Last month, my colleague Dave Grabarek approached me with a puzzling reference question. A researcher had gotten in touch to request an academic journal article from the 1970s. We regularly field such requests, but this time, Dave couldn’t find the article. It was missing from print and digital versions of the journal and didn’t appear in online indexes. As the reference librarian on duty, did I have any suggestions?
I repeated Dave’s search and had no better luck. I tried JSTOR, a popular database for academic research, and WorldCat, the global library catalog. Nothing: it was as if the article didn’t exist. We were so stumped that I found myself scouring the endnotes of other books the author had published, while Dave searched print bibliographic indexes that I hadn’t used since library school.
Usually, a hard-to-locate publication is the result of human error. Scholars may introduce typos when compiling their bibliographies, and library users sometimes misremember information about the item they’re looking for. (I once got a request for the book “Chicago in Black and White” and, in a flash of insight that may represent the high point of my career, realized the patron was looking for Erik Larson’s The Devil in the White City.)
Puzzlingly, the citation our researcher had sent us didn’t look garbled. The journal title, issue, and date corresponded with a real publication, and the author was a noted scholar of American legal history. I returned to the only place we’d found the article cited: a history piece that had recently appeared on a news aggregator website.
This time, I did what I should have done from the start: carefully read the 300-word online post that cited the journal article. This piece was written by someone who was not a subject specialist, judging by its bland prose and lack of analysis. On first glance, I’d written it off as a standard example of clickbait – content written to earn advertising revenue rather than inform readers. Now, though, certain details caught my attention: repetitive language and a final paragraph that felt weirdly disconnected from the rest of the text. I’d seen this style of writing before, in samples produced by ChatGPT.
Released in late 2022, ChatGPT has sparked public discourse since its launch. An example of generative artificial intelligence, the service is trained on large datasets in order to mimic natural language. In response to user-written prompts, ChatGPT is able to create texts that, at first glance, appear to be written by a human.
It’s easy to imagine the science fictional possibilities of this technology, with its ability to facilitate sophisticated conversations between humans and machines. However, ChatGPT’s reliance on imitation means that the technology currently has little to no fact-checking ability and is, in fact, adept at making things up. The online piece listed three scholarly publications that the “author” had ostensibly used to write the article. In reality, this bibliography was dreamed up by ChatGPT. One source was real, and two, including the source that had interested our researcher, were entirely fictional. The person who had uploaded the post had not disclosed their use of AI, so readers stumbling on it would not know to look out for these discrepancies.

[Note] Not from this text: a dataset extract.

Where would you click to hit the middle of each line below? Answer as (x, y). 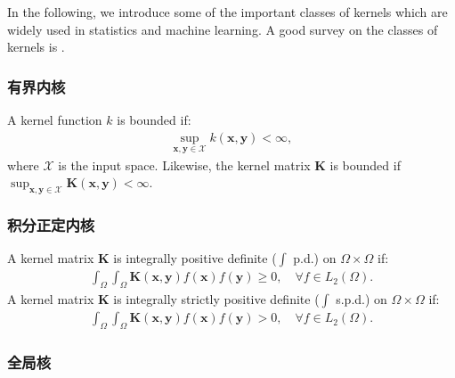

To test ChatGPT’s bibliographic creativity, I logged into the service myself and asked it to write an article about a famous Virginian: singer Ella Fitzgerald, who was born in Newport News. The interface warned me that “the system may occasionally generate incorrect or misleading information.” ChatGPT got many basic details of Fitzgerald’s life right, though the meandering prose resembled a beginner high school essay in certain regards. More significantly, the service fabricated the scholarly citations I asked it to include. Of the four sources listed, one contained a real author and title but the wrong publisher, the second borrowed the title of a children’s book and attributed it to the wrong author, and the last two were completely fictional.
It’s important to acknowledge that I set up ChatGPT to fail. Even if the algorithm was less prone to fibbing, no text generated by the current version of ChatGPT is able to accurately attribute its sources. ChatGPT’s text is generated through a predictive algorithm rather than traditional research methods. Its “source” is the full dataset it’s been trained on.
As a reference librarian, I know that errors can crop up anywhere, from social media to scholarly publications. Yet detecting machine-generated text feels different from fact-checking a human. To identify ChatGPT content, I had to combine my reference skills with close-reading techniques that resemble a real-life Turing test. I was lucky that I had been following news of generative AI and was poised to recognize ChatGPT in the wild, but I’ll be honest: I frankly hadn’t expected that, fewer than six months after this technology debuted, it would surface in my daily work.
If you’re interested in honing your AI-detection skills, I suggest visiting the ChatGPT website and trying out the service yourself. Asking the service questions is one of the best ways to become familiar with the characteristics of the text it generates. I also recommend the excellent research guide AI, ChatGPT, and the Library, created by Salt Lake Community College Libraries. The guide details more information about ChatGPT’s inner workings and suggests my favorite research technique, lateral reading, to verify AI-generated information.
As generative AI becomes more ubiquitous, information seekers will face increasingly complex decisions about how to interact with these services. If this prospect feels overwhelming, I like to keep in mind that generative AI isn’t the first new technology to reshape the information landscape (the printing press would like to have a word). For our part, library workers will respond as we always have: by championing information literacy and adapting to the needs of our communities.